• _EXERCISE AIM_: Using the entries below, show all lines with the string "blade".

[Items from a data source]
* * * * * * *
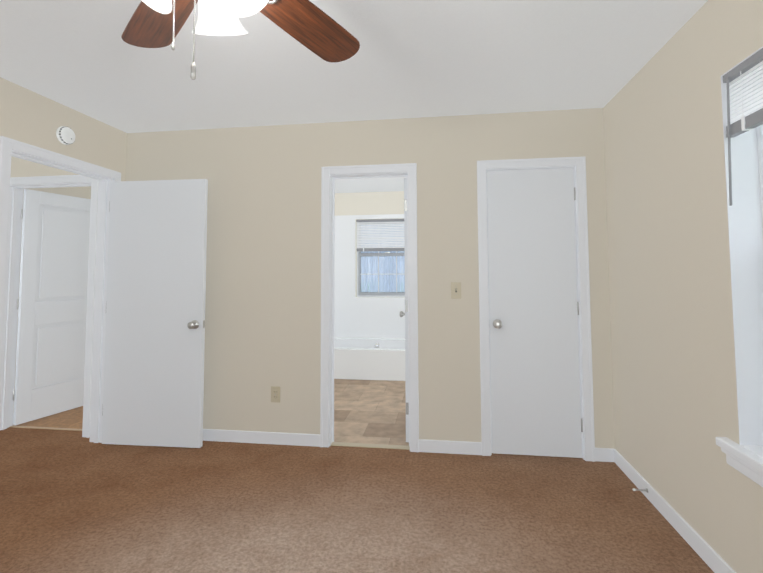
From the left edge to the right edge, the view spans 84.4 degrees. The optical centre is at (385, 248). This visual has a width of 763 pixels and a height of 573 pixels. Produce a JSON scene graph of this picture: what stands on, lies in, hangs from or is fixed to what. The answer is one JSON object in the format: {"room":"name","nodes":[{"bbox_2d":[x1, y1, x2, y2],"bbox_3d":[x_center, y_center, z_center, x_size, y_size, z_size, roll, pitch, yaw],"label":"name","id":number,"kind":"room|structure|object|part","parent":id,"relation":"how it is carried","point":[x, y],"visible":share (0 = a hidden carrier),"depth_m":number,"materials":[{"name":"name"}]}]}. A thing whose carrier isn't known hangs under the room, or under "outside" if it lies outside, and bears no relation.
{"room":"empty bedroom","nodes":[
{"label":"empty bedroom","id":0,"kind":"room"},
{"bbox_2d":[10,156,78,176],"bbox_3d":[-2.872,0.277,3.528,1.244,2.450,0.120,-1,-3,8],"label":"wall","id":1,"kind":"structure","parent":0,"point":[22,168],"depth_m":3.54,"materials":[{"name":"beige paint"}]},
{"bbox_2d":[0,175,98,437],"bbox_3d":[-2.789,0.450,3.507,0.926,2.100,0.160,-1,-3,8],"label":"door frame","id":2,"kind":"structure","parent":1,"relation":"attached to","point":[10,309],"depth_m":3.51,"materials":[{"name":"white wood"}]},
{"bbox_2d":[15,406,82,428],"bbox_3d":[-2.043,1.677,6.052,2.179,0.057,5.265,-1,-3,8],"label":"floor","id":3,"kind":"structure","parent":0,"point":[72,418],"depth_m":3.71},
{"bbox_2d":[13,186,90,412],"bbox_3d":[-2.940,0.434,6.247,0.120,2.450,5.260,-1,-3,8],"label":"wall","id":4,"kind":"structure","parent":0,"point":[82,192],"depth_m":4.20,"materials":[{"name":"beige paint"}]},
{"bbox_2d":[13,189,90,424],"bbox_3d":[-3.015,0.508,3.976,0.169,2.020,0.786,-1,-4,21],"label":"room door","id":5,"kind":"structure","parent":4,"relation":"in","point":[51,334],"depth_m":3.84,"materials":[{"name":"white wood"}]},
{"bbox_2d":[0,77,126,180],"bbox_3d":[-2.481,0.148,1.328,0.120,2.450,4.238,-1,-3,8],"label":"wall","id":6,"kind":"structure","parent":0,"point":[27,116],"depth_m":2.84,"materials":[{"name":"beige paint"}]},
{"bbox_2d":[0,136,120,442],"bbox_3d":[-2.259,0.412,2.881,0.140,2.100,0.926,-1,-3,8],"label":"door frame","id":7,"kind":"structure","parent":6,"relation":"attached to","point":[98,359],"depth_m":3.21,"materials":[{"name":"white wood"}]},
{"bbox_2d":[56,126,74,144],"bbox_3d":[-2.199,-0.780,2.902,0.042,0.124,0.124,-1,-3,8],"label":"smoke detector","id":8,"kind":"object","parent":6,"relation":"attached to","point":[65,135],"visible":1,"depth_m":2.88,"materials":[{"name":"white plastic"}]},
{"bbox_2d":[102,179,207,447],"bbox_3d":[-1.758,0.472,3.200,0.795,1.997,0.169,-1,-3,6],"label":"hall door","id":9,"kind":"structure","parent":6,"relation":"in","point":[153,392],"depth_m":3.18,"materials":[{"name":"white wood"}]},
{"bbox_2d":[0,0,707,192],"bbox_3d":[-0.829,-0.995,3.774,5.258,0.100,9.750,-1,-3,8],"label":"ceiling","id":10,"kind":"structure","parent":0,"point":[421,58],"depth_m":2.33,"materials":[{"name":"white paint"}]},
{"bbox_2d":[121,0,359,79],"bbox_3d":[-0.454,-0.767,1.135,1.306,0.663,1.338,-1,-3,8],"label":"ceiling fan","id":11,"kind":"object","parent":10,"relation":"hanging from","point":[313,28],"visible":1,"depth_m":1.47,"materials":[{"name":"brown wood"}]},
{"bbox_3d":[-0.609,-0.717,1.072,0.162,0.179,0.159,-1,-3,8],"label":"lamp shade","id":12,"kind":"part","parent":11,"relation":"part of","materials":[{"name":"white glass"}]},
{"label":"blade","id":13,"kind":"part","parent":11,"relation":"part of","materials":[{"name":"brown wood"}]},
{"bbox_3d":[-0.509,-0.705,1.277,0.164,0.179,0.170,-1,-3,8],"label":"lamp shade","id":14,"kind":"part","parent":11,"relation":"part of","materials":[{"name":"white glass"}]},
{"bbox_3d":[-0.382,-0.717,1.090,0.169,0.179,0.163,-1,-3,8],"label":"lamp shade","id":15,"kind":"part","parent":11,"relation":"part of","materials":[{"name":"white glass"}]},
{"label":"blade","id":16,"kind":"part","parent":11,"relation":"part of","materials":[{"name":"brown wood"}]},
{"bbox_2d":[0,427,713,572],"bbox_3d":[-1.170,1.382,1.024,5.258,0.060,4.485,-1,-3,8],"label":"floor carpet","id":17,"kind":"object","parent":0,"point":[71,501],"visible":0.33,"depth_m":2.26,"materials":[{"name":"brown carpet"}]},
{"bbox_2d":[10,425,409,449],"bbox_3d":[-1.496,1.482,3.313,3.380,0.007,0.064,-1,-3,8],"label":"threshold strip","id":18,"kind":"object","parent":17,"relation":"on","point":[368,445],"depth_m":3.14,"materials":[{"name":"beige plastic"}]},
{"bbox_2d":[335,191,404,338],"bbox_3d":[-0.128,0.411,6.075,1.660,2.450,0.150,-1,-3,8],"label":"wall","id":19,"kind":"structure","parent":0,"point":[371,203],"depth_m":6.08,"materials":[{"name":"beige paint"}]},
{"bbox_2d":[334,214,404,338],"bbox_3d":[-0.192,0.370,5.606,1.500,1.760,1.000,-1,-3,8],"label":"wall surround","id":20,"kind":"object","parent":19,"relation":"attached to","point":[366,317],"visible":0.33,"depth_m":6.02,"materials":[{"name":"plastic"}]},
{"bbox_2d":[356,219,404,296],"bbox_3d":[0.021,0.138,6.084,0.900,1.125,0.122,-1,-3,8],"label":"bathroom window","id":21,"kind":"structure","parent":19,"relation":"in","point":[380,250],"depth_m":6.09,"materials":[{"name":"silver metal"}]},
{"bbox_2d":[356,219,404,251],"bbox_3d":[0.014,-0.191,6.059,0.888,0.462,0.033,-1,-3,8],"label":"blind","id":22,"kind":"object","parent":21,"relation":"attached to","point":[363,247],"depth_m":6.07,"materials":[{"name":"white plastic"}]},
{"bbox_3d":[0.026,-0.147,6.147,0.806,0.443,0.002,-1,-3,8],"label":"glass","id":23,"kind":"part","parent":21,"relation":"part of","materials":[{"name":"white glass"}]},
{"bbox_3d":[0.026,0.371,6.096,0.806,0.538,0.002,-1,-3,8],"label":"glass","id":24,"kind":"part","parent":21,"relation":"part of","materials":[{"name":"glass"}]},
{"bbox_2d":[126,108,614,448],"bbox_3d":[-0.260,0.248,3.225,4.014,2.450,0.120,-1,-3,8],"label":"wall","id":25,"kind":"structure","parent":0,"point":[263,301],"depth_m":3.19,"materials":[{"name":"beige paint"}]},
{"bbox_2d":[271,386,279,402],"bbox_3d":[-0.836,1.107,3.188,0.072,0.118,0.010,-1,-3,8],"label":"electrical outlet","id":26,"kind":"object","parent":25,"relation":"attached to","point":[275,393],"visible":1,"depth_m":3.19,"materials":[{"name":"beige plastic"}]},
{"bbox_2d":[320,163,418,452],"bbox_3d":[-0.119,0.420,3.186,0.728,2.100,0.140,-1,-3,8],"label":"door frame","id":27,"kind":"structure","parent":25,"relation":"attached to","point":[409,168],"depth_m":3.15,"materials":[{"name":"white wood"}]},
{"bbox_2d":[400,178,408,441],"bbox_3d":[0.188,0.470,3.508,0.169,2.015,0.593,-1,-3,5],"label":"bathroom door","id":28,"kind":"structure","parent":25,"relation":"in","point":[402,314],"depth_m":3.22,"materials":[{"name":"white wood"}]},
{"bbox_2d":[203,429,613,461],"bbox_3d":[-0.289,1.423,3.094,3.724,0.088,0.013,-1,-3,8],"label":"baseboard","id":29,"kind":"structure","parent":25,"relation":"attached to","point":[439,446],"depth_m":3.13,"materials":[{"name":"white wood"}]},
{"bbox_2d":[451,282,460,298],"bbox_3d":[0.510,0.304,3.048,0.072,0.118,0.017,-1,-3,8],"label":"light switch","id":30,"kind":"object","parent":25,"relation":"attached to","point":[455,290],"visible":1,"depth_m":3.05,"materials":[{"name":"beige plastic"}]},
{"bbox_2d":[486,168,582,457],"bbox_3d":[1.052,0.435,3.002,0.618,2.018,0.169,-1,-3,8],"label":"closet door","id":31,"kind":"structure","parent":25,"relation":"in","point":[534,351],"depth_m":2.98,"materials":[{"name":"white wood"}]},
{"bbox_2d":[477,156,594,461],"bbox_3d":[1.054,0.430,3.036,0.656,2.052,0.120,-1,-3,8],"label":"door frame","id":32,"kind":"structure","parent":25,"relation":"attached to","point":[579,321],"depth_m":2.97,"materials":[{"name":"white wood"}]},
{"bbox_2d":[334,379,408,445],"bbox_3d":[-0.292,1.587,4.639,1.670,0.058,3.002,-1,-3,8],"label":"floor","id":33,"kind":"structure","parent":0,"point":[369,411],"depth_m":3.89,"materials":[{"name":"beige tile"}]},
{"bbox_2d":[334,338,404,380],"bbox_3d":[-0.193,1.425,5.503,1.494,0.360,0.876,-1,-3,8],"label":"bathtub","id":34,"kind":"object","parent":33,"relation":"on","point":[369,358],"visible":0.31,"depth_m":5.08,"materials":[{"name":"ceramic"}]},
{"bbox_2d":[603,0,762,572],"bbox_3d":[1.353,0.102,0.812,0.170,2.450,4.238,-1,-3,8],"label":"wall","id":35,"kind":"structure","parent":0,"point":[674,375],"depth_m":2.03,"materials":[{"name":"beige paint"}]},
{"bbox_2d":[632,488,647,492],"bbox_3d":[1.441,1.369,2.383,0.078,0.022,0.022,-1,-3,8],"label":"spring door stop","id":36,"kind":"object","parent":35,"relation":"attached to","point":[634,489],"visible":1,"depth_m":2.38,"materials":[{"name":"silver metal"}]},
{"bbox_2d":[614,449,735,572],"bbox_3d":[1.275,1.285,0.810,0.013,0.088,4.105,-1,-3,8],"label":"baseboard","id":37,"kind":"structure","parent":35,"relation":"attached to","point":[709,555],"depth_m":2.08,"materials":[{"name":"white wood"}]},
{"bbox_2d":[715,437,762,486],"bbox_3d":[1.367,0.791,1.209,0.165,0.099,1.025,-1,-3,8],"label":"window sill","id":38,"kind":"structure","parent":35,"relation":"attached to","point":[746,460],"depth_m":1.59,"materials":[{"name":"white wood"}]},
{"bbox_2d":[721,46,762,445],"bbox_3d":[1.411,0.004,1.248,0.170,1.485,0.875,-1,-3,8],"label":"window","id":39,"kind":"structure","parent":35,"relation":"in","point":[745,219],"depth_m":1.68,"materials":[{"name":"white glass"}]},
{"bbox_2d":[723,48,762,205],"bbox_3d":[1.335,-0.463,1.285,0.047,0.540,0.863,-1,-3,8],"label":"window blind","id":40,"kind":"object","parent":39,"relation":"attached to","point":[748,122],"visible":1,"depth_m":1.62,"materials":[{"name":"white plastic"}]},
{"bbox_3d":[1.464,0.003,1.241,0.062,1.485,0.875,-1,-3,8],"label":"frame","id":41,"kind":"part","parent":39,"relation":"part of","materials":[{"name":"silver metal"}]}
]}
* * * * * * *
• _WRITTEN SOLUTION_:
{"label":"blade","id":13,"kind":"part","parent":11,"relation":"part of","materials":[{"name":"brown wood"}]},
{"label":"blade","id":16,"kind":"part","parent":11,"relation":"part of","materials":[{"name":"brown wood"}]},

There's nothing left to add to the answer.